Input material below:

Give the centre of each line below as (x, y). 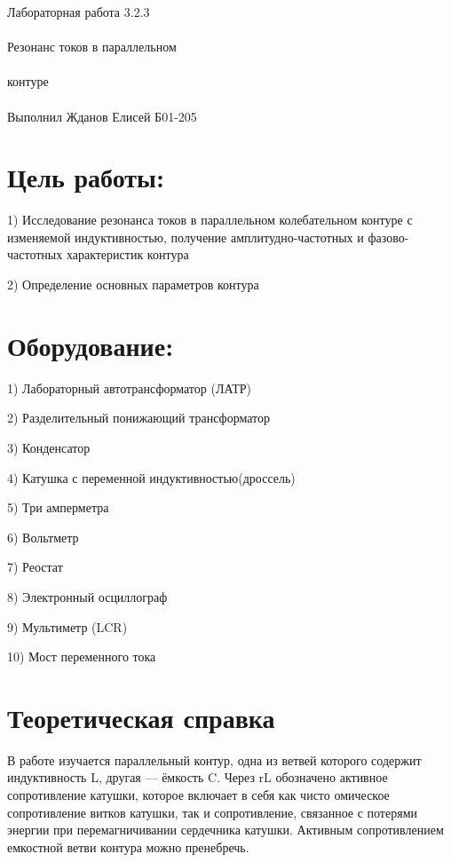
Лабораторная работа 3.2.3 (79, 12)
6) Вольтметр (43, 537)
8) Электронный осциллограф (87, 596)
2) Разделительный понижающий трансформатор (138, 418)
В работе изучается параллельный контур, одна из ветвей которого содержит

End of Input material.

## Problem description
The records above must be repeated in full and exactly, but without any of the pictures.

## Worked solution
Give the centre of each line below as (x, y). 
Лабораторная работа 3.2.3 (79, 12)
6) Вольтметр (43, 537)
8) Электронный осциллограф (87, 596)
2) Разделительный понижающий трансформатор (138, 418)
В работе изучается параллельный контур, одна из ветвей которого содержит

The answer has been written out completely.